Capital of the Shadows ist mehrteilig! Der vorherige Teil der Reihe ist Shadowlords, und der nächste Teil der Reihe ist Ravenblack.

"Bist du wahnsinnig!? Ich springe doch nicht aus zehn Metern Höhe von einer Brücke auf ein fahrendes Schiff der Schattenarmee!", brüllte Taladon Eross an.

"Dir wird aber nix anderes übrig bleiben...oder willst du hingerichtet werden?"

Hinter ihnen kamen die Soldaten schon auf die Brücke zugelaufen.

Der Schattenjunge seufzte: "Was man nicht alles für die Freiheit tut..."

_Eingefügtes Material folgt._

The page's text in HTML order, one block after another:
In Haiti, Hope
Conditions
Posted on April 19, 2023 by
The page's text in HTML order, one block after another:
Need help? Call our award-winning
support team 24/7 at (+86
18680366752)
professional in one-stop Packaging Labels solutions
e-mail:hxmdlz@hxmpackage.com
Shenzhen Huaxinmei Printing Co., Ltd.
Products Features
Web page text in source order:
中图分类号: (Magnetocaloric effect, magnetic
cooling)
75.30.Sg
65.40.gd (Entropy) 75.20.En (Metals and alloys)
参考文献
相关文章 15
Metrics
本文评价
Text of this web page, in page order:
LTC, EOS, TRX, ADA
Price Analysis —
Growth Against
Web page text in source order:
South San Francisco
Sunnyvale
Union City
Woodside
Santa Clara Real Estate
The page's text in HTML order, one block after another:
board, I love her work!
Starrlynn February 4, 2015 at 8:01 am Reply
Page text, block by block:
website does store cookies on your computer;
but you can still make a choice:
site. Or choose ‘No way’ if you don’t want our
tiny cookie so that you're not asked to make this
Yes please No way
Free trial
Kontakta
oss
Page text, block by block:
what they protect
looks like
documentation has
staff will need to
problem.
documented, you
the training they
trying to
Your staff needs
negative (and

"Bereit?", fragte Eross grinsend die zitternde Safira.

"Nein!"

"Dann los!", rief Eross und sprang.

Er zog Safira und Taladon mit.

Safira schrie wärend sie stürzten.

Sie landeten perfekt im Heu.

"Wenn du das noch einmal machst, bring ich dich mit meinen eigenen Hufen um!", schnautzte Safira Eross wütend an.

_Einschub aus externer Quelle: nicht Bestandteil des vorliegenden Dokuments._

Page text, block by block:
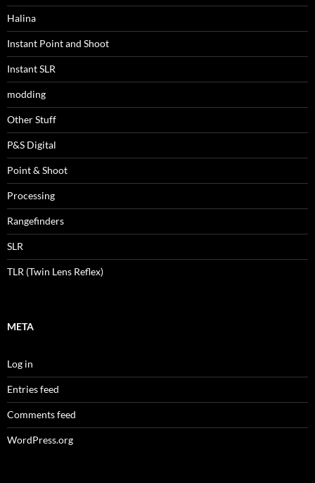
Halina
Instant Point and Shoot
Instant SLR
modding
Other Stuff
P&S Digital
Point & Shoot
Processing
Rangefinders
SLR
TLR (Twin Lens Reflex)
META
Log in
Entries feed
Comments feed
WordPress.org
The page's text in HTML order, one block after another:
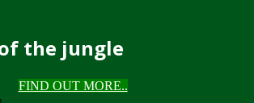
the jungle
FIND OUT MORE..
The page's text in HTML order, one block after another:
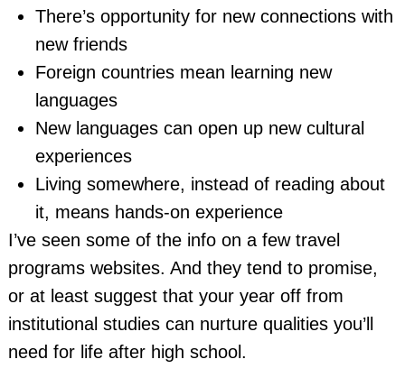
There’s opportunity for new connections with
new friends
Foreign countries mean learning new
languages
New languages can open up new cultural
experiences
Living somewhere, instead of reading about
it, means hands-on experience
I’ve seen some of the info on a few travel
programs websites. And they tend to promise,
or at least suggest that your year off from
institutional studies can nurture qualities you’ll
need for life after high school.
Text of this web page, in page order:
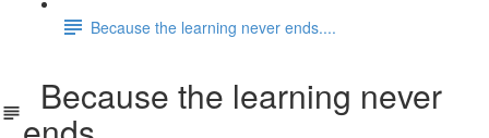
Because the learning never ends....
Because the learning never

Inzwichen waren drei Wochen seitdem Eross das ganze Dorf ausgelöscht hatte, vergangen, und obwohl Safira und Taladon das mitlerweile ganz gut verkraftet hatten, war Eross innerlich mit seinen Nerven völlig am Ende, auch wenn er sich nichts anmerken ließ.

"Dann lasst uns den Kahn mal kapern!"

Als sie das Innere des Schiffes betraten war alles still, so als wäre das Schiff verlassen.

Nachdem sie das Schiff durchkämmt hatten stellten sie fest, dass ihr erster Eindruck sie nicht getäuscht hatte.

"Und?", fragte Taladon Eross, als sie sich wieder an Deck trafen.

"Nichts... das Schiff ist verlassen... komisch...", wunderte sich Safira.

"Das macht keinen Sinn! Warum sollte die Mannschaft das Schiff ohne Grund verlassen?!"

"Hey, wartet mal... das Schiff kann aber nicht leer sein, sonst würde es nicht so perfekt in der Mitte des Flusses schwimmen!"

"Du hast recht, Safira! Da muss jemand auf der Brücke sein! Los, kommt...schnell!"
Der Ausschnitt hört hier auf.